If you need a reminder that this is really just Forth, here is the Forth code and the PostScript code, lined up:

:  fib     dup 3 <    if   drop 1   else   1-      dup
  /fib {   dup 3 lt    {   pop  1   }  {   1 sub   dup

recurse   swap   1-      recurse   +      then      ;
fib       exch   1 sub   fib       add    } ifelse  } def

If you make some function aliases, you can get even further back to Olde Forthe:

/; { def } def
/drop { pop   } ;
/1-   { 1 sub } ;
/swap { exch  } ;
/+    { add   } ;

...to get you to:

/fib { dup 3 lt { drop 1 } { 1- dup fib swap 1- fib + } ifelse } ;

...and so, lined up again:

:  fib     dup 3 <    if   drop 1   else   1-  dup
  /fib  {  dup 3 lt    {   drop 1   }  {   1-  dup

recurse   swap   1-   recurse   +      then       ;
fib       swap   1-   fib       +   }  ifelse  }  ;

(But really, this only ever comes up if you have time-warped into 1987 and are working for Corel and you discover that you need the Fibonacci sequence to finish the part of Corel Draw v0.0 that craps out the PostScript code for drop shadows. Otherwise stop thinking about stack languages and GTFO.)

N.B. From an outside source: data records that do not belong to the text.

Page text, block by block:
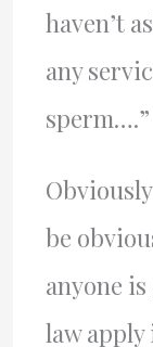
haven’t
any
sperm….”
be
anyone
law
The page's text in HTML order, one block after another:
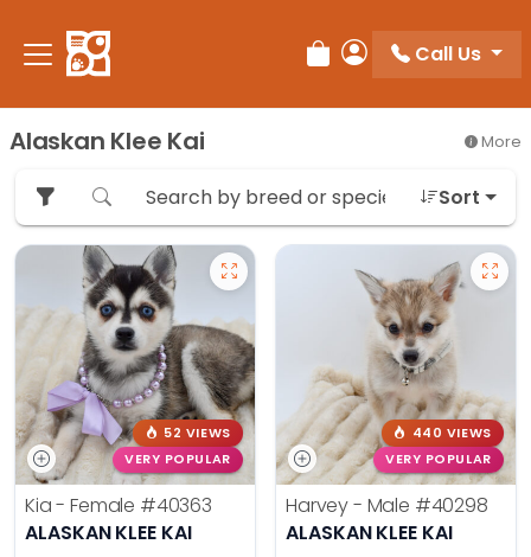
note:
This
includes
an
accessibility
system.
Review Order
My Account
Call Us
Alaskan Klee Kai More
Sort
52 VIEWS
VERY POPULAR
Kia - Female #40363
ALASKAN KLEE KAI
440 VIEWS
VERY POPULAR
Harvey - Male #40298
ALASKAN KLEE KAI
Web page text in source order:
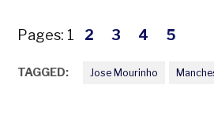
Pages: 1 2 3 4 5
TAGGED: Jose Mourinho
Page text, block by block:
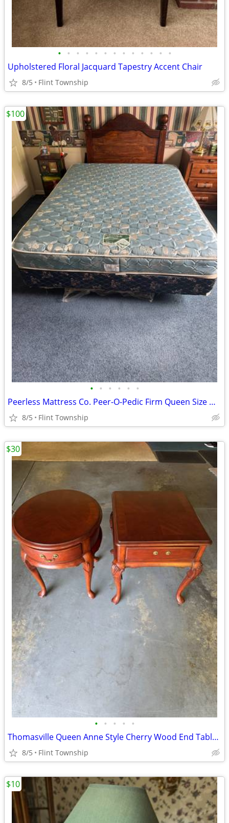
• • • • • • • • • • • • •
Upholstered Floral Jacquard Tapestry Accent Chair
8/5 Flint Township
• • • • • •
Peerless Mattress Co. Peer-O-Pedic Firm Queen Size Mattress and Box Spring Set a
8/5 Flint Township
$100
• • • • •
Thomasville Queen Anne Style Cherry Wood End Tables each
8/5 Flint Township
$30
$10
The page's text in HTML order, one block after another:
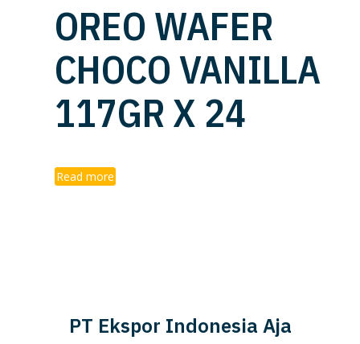
OREO WAFER
CHOCO VANILLA
117GR X 24
Read more
PT Ekspor Indonesia Aja
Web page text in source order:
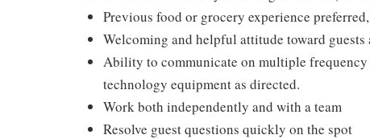
Previous food or grocery experience
Welcoming and helpful attitude toward guests
Ability to communicate on multiple frequency
technology equipment as directed.
Work both independently and with a team
Resolve guest questions quickly on the spot
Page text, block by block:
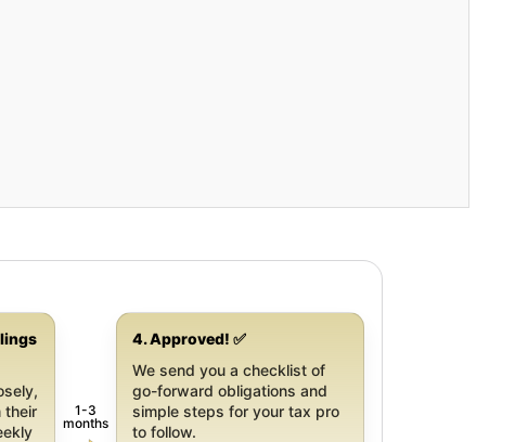
their
1-3
months
4. Approved! ✅
We send you a checklist of
go-forward obligations and
simple steps for your tax pro
to follow.
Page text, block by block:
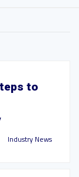
to
Industry News
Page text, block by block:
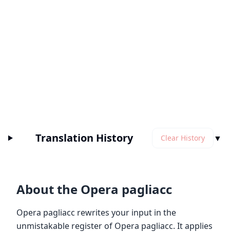
Translation History Clear History ▼
About the Opera pagliacc
Opera pagliacc rewrites your input in the
unmistakable register of Opera pagliacc. It applies
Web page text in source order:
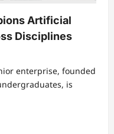
Artificial
Disciplines
enterprise, founded
is
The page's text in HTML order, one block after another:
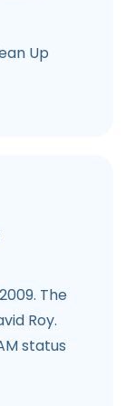
Up
The
Roy.
status
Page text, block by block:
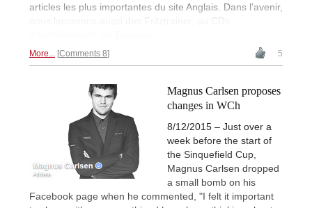
articles les plus importantes du site Anglais. Dans l’avenir,
nous lancerons aussi des Fritztrainer, ou CDs
More... Comments 8 5
Magnus Carlsen proposes
changes in WCh
8/12/2015 – Just over a
week before the start of
the Sinquefield Cup,
Magnus Carlsen dropped
a small bomb on his
Facebook page when he commented, "I felt it important
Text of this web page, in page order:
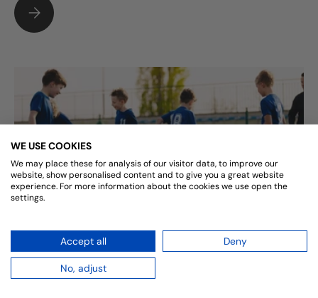
TO SACK OR NOT TO SACK, FOOTBALLS CONUNDRUM
FREE BALLS AND INSPIRED FACILITIES
I am sure you are aware, that funding for any sports
club is becoming more and more difficult to obtain. In
WE USE COOKIES
We may place these for analysis of our visitor data, to improve our
website, show personalised content and to give you a great website
experience. For more information about the cookies we use open the
settings.
Accept all Deny
No, adjust
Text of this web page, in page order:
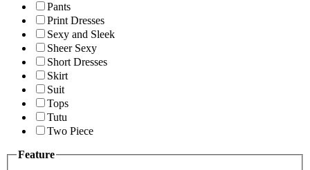
Pants
Print Dresses
Sexy and Sleek
Sheer Sexy
Short Dresses
Skirt
Suit
Tops
Tutu
Two Piece
Feature
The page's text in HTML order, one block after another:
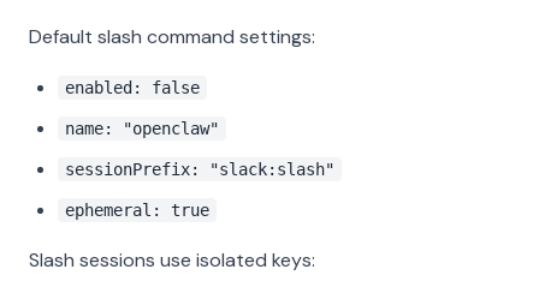
Default slash command settings:
enabled: false
name: "openclaw"
sessionPrefix: "slack:slash"
ephemeral: true
Slash sessions use isolated keys:
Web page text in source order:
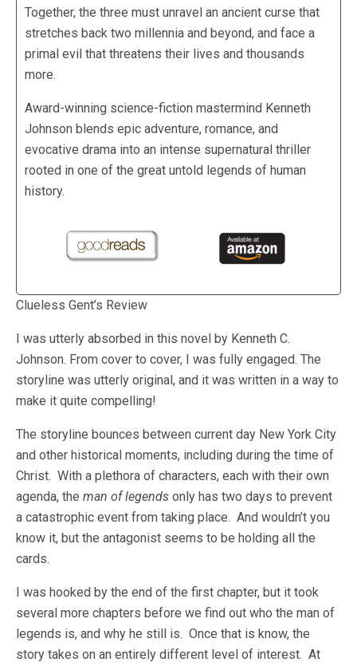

When documents are programs (much less in Forth), you cannot tell what they'll do until you actually run them— even “how many pages is it?” can be a mystery. In the years that followed version 1 of PostScript, that issue very slowly came to be considered a bit of a bother, and so the subsequent versions of PostScript restricted and boxed in the language, until finally it was given a makeover and became PDF, where many of the same graphics primitives could be used, but no actual programming language was at work.

(Later it was deemed necessary to embed JavaScript in PDFs, because why fail once when you can fail fail again?)